A short time later, I did score a great replica Cartier watch for $30, thinking perhaps I would be redeemed by my friends after all. Not so. "You didn't buy one for me? I may not ride a bus but I'd certainly wear a good fake!"

The rags to riches adventure continued with an indigestible $2.00 street hot dog for lunch (their version of fancy food). Talk about dying of gustatory failure. But then, it's better than gagging on granola and overdosing on health food supplements like Californians. This was blissfully followed by drinks at the famous Sardi's, courtesy of a good friend who reminded me that I do have some standards and insisted I live up to them for at least one evening.

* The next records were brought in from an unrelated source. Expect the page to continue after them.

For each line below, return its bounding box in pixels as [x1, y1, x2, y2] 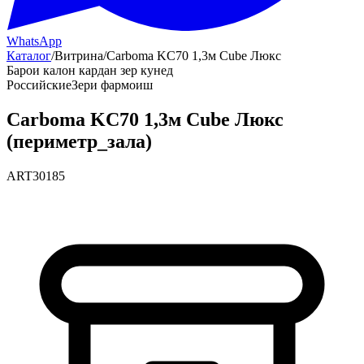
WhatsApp [6, 34, 62, 48]
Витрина [54, 49, 103, 63]
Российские [6, 78, 71, 92]
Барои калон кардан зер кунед [6, 63, 173, 77]
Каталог [6, 49, 51, 63]
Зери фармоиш [71, 78, 153, 92]
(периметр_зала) [6, 130, 152, 152]
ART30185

My accommodations outdid any $800/night hotel, including better coffee and no need to tip. At a friend's condo on the water at the Jersey City Marina, I could
practically reach out and caress the magnificent yachts. Who knew such calm and beauty is just fifteen minutes from Manhattan...Nirvana meets Gotham. To top it all off, a water taxi transported me back and forth, playing the two skylines against one another.

The return trip was a mere 4 hours with wafts of perfume emanating from my seat mate and broken air conditioning. I asked a young person to switch seats as I have allergies to scents, but he ungraciously declined. When I finally got home and went out on the balcony to breathe fresh air, I locked myself out. I calculated (on my new fake watch) how long one could last out there, what with geranium leaves for a late snack and a dainty chair and figured until the first imminent thunderstorm. While I sure appreciated my wide open views that are sadly missing in downtown NY, it felt kind of lonely after dodging the teeming masses all weekend. Finally, help arrived a few hours later. A word of advice: don't try this at home.

So if you too are asking "What's wrong with saving money in this recession?", swallow your pride, shlep to the bus depot, and get your caboose on the Vamoose. But hurry! The price goes up to $60 in August! And with all your newly found savings, there'll be enough left over to afford Balducci's!